Les chiens m’ont été d’un grand soutien. Ils me relevaient quand j’étais triste.
Jørgen Kristensen
Champion groenlandais de traîneau à chiens

« Les chiens m’ont été d’un grand soutien », dit-il. « Ils me relevaient quand j’étais triste. »

Depuis plus de mille ans, les chiens tirent des traîneaux à travers l’Arctique pour les chasseurs de phoques et les pêcheurs inuits. Mais cet hiver, dans la ville d’Ilulissat, à quelque 300 km au nord du cercle polaire arctique, ce n’est plus possible.

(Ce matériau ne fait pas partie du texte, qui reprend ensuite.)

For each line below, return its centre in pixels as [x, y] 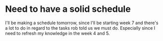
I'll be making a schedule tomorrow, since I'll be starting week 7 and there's [82, 23]
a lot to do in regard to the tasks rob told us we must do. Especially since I [80, 28]
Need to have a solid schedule [68, 9]
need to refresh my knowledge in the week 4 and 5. [58, 33]
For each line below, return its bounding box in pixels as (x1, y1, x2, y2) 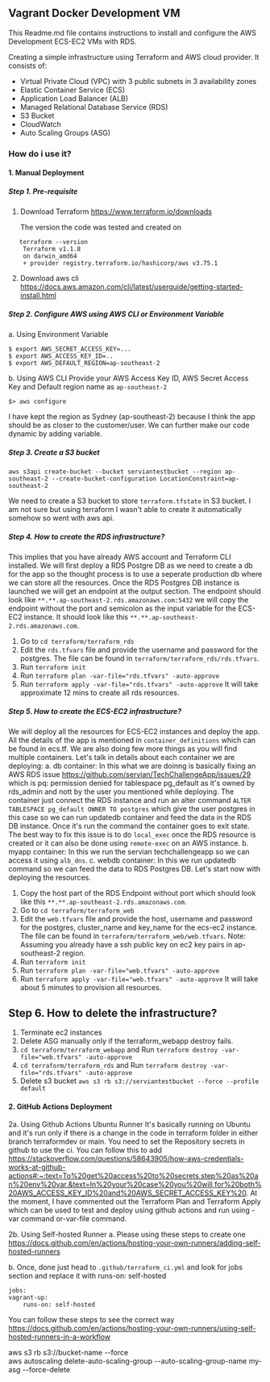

Au lieu de glisser sur la neige et la glace, le traîneau de Kristensen cahote sur la terre et les rochers. En désignant les collines, il explique que c’est la première fois dont il se souvienne qu’il n’y a ni neige ni glace dans la baie en janvier.

La hausse des températures au Groenland contribue à l’élévation du niveau des mers

À Ilulissat, la hausse des températures fait fondre le pergélisol, affaisse les bâtiments et fissure les conduites, mais ses conséquences se répercutent aussi dans le reste du monde.

Le glacier voisin de Sermeq Kujalleq est l’un des plus rapides et des plus actifs de la planète, déversant dans la mer plus d’icebergs que tout autre glacier en dehors de l’Antarctique, selon l’organisation culturelle des Nations unies, l’UNESCO.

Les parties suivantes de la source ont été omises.